这些年乡村的变化也很大,年轻人大多外出务工了,由于这里属于城市近郊,离小城不远,即使是上了点年纪的老人,只要不是七老八十,基本也在外面找小工做,村里的地除了一些老人种些自家吃的蔬菜,大部分都已荒废。杜薇很多年没有回乡下,一路上偶尔碰到几位邻居,都用不确切的语气打量着她:“这个是薇薇吗?”杜薇亲切地和他们打着招呼,走过一段路后悄悄地告诉林木,“小时候这个人拿辣椒把我辣哭过。”“喏,就是刚才那个人,说我能说会道,长大以后是当律师的材料呢。”“看,这个阿姨,我记得她以前说我的嘴巴很红,就像画了口红一样。”
老屋的地势稍高,差不多到了一处山窝窝的尽头,房子是用大土块垒成的,门已经朽坏了,走进去,一派荒败、潮湿的感觉。
“哎,我从这里呱呱坠地,生长到十几岁的。
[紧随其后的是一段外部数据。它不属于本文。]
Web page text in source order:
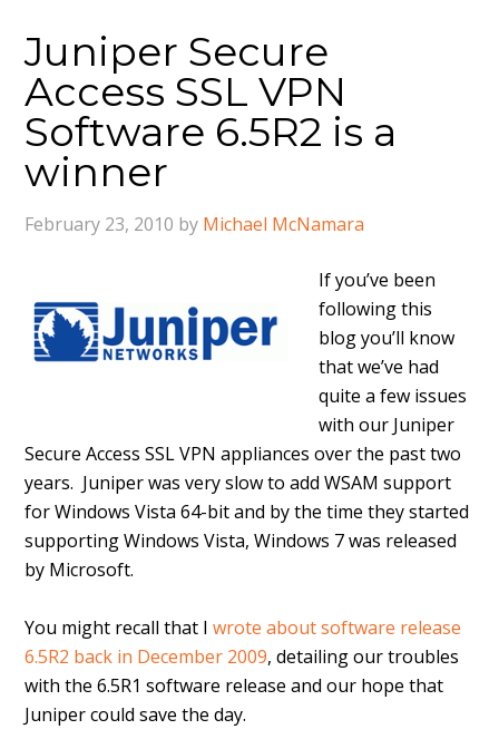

”一时间,过去恍如隔世般的种种委屈、怯弱、空白、快乐和迷茫,又倏地涌上心头,杜薇差不多要落泪,她强忍住眼泪步出房间,来到门前的空地上,指给林木看,“三四月份,抬头看那里,山上会有一从带给我一整天快乐心情的樱花,我猜鸟儿就是在那枝头唱歌的,傍晚还有布谷鸟叫个不停。”
“看这里,以前是有几颗桃树的,旁边我记得很清楚的,是几颗美人蕉,每次出门和回来,我都要多看她们几眼,都把她们当做家里的主人了。”
“哦,差点忘了,再走远一点,那边有一排槐花树,白色的槐花开得繁繁茂茂的,从下面走过,头顶浓浓的花香扑鼻,地上也铺满了白色的小花,那种季节,多让人开心啊!好奇怪,想来想去,我对童年最深沉的记忆,就是这些大自然的气息了,却很少有让我觉得幸福或刻骨铭心的人或事情的记忆。对了林木,你童年时代记忆最深的事情是什么呢?”
林木想了想,说:“好像没有什么特别的。我记得很小的时候,我妈很早就把我送到幼儿园,因为她要赶着去上班,有时候幼儿园没开门,就让我自己一个人站在门口等。”
哦,林木的记忆是关于具体事件的,每个人都有不一样的经历和回忆,那时候的杜薇,只是隐隐地意识到,有些不幸的经历,需要人们穷尽一生去应对、去疗愈。
“那个时候你居然还上了幼儿园,小时候我都不知道幼儿园是什么东西,我们都是直接上一年级,哦,好像后来小学开了个学前班。第一次小学,背着那种斜背的帆布书包,需要跨过一座小山,上坡,再下坡,学校就在下坡后的那个山脚下。山上有各种芳香的野灌木,有刺苔、映山红、野板栗、山里红,还有各种叫不出名字的小花小树,我们从这些植物中间穿过,踩出来一条光秃秃的小路,按时往返,一点都不觉得累。你知道吗,小学离这里差不多要走半个小时,而上了初中以后就更惨了,差不多要走一个小时,一半的山路,一半的马路,那个时候,我笨到连单车都不会骑。”
杜薇和林木重归于好后,那段时间不知道为什么特别地怀恋过去的生活,不时地和她谈起自己小时候的事情,就像现在这样,这么一来,她觉得林木和自己的生活联系得更加紧密了,他来到了自己的家乡,听说了自己生长的点滴,不仅参与到自己当下的生活,也像是联结起了自己的过往,还有接下来看似漫长的余生,杜薇希望趁能抓住的当下,多给余生创造一些甜蜜的回忆,以供老来消遣。
杜薇看看手机,下午四点了,她突然心血来潮地提议一起去爬左侧的小山,那是她从前更加迷茫混沌的一段时期,清晨起来选择跑步看朝阳的地方。山并不高,大约十几分钟就能爬完,爬上去后,有一座小小的石头山,石头中央有一个仅供容纳俩三人的小洞,小时候村里的孩子们都去洞里玩过,还会在洞口烤青蛙肉吃。石头顶上则有一座小小的坟墓。那里是小山的最高处,再沿对侧的坡下去,就到了另外一个村庄。杜薇曾无数次站在那里眺望邻村的美景,房屋田径,袅袅升起的炊烟,隐隐传来的鸡鸣狗吠,但是却从来没有去过那里。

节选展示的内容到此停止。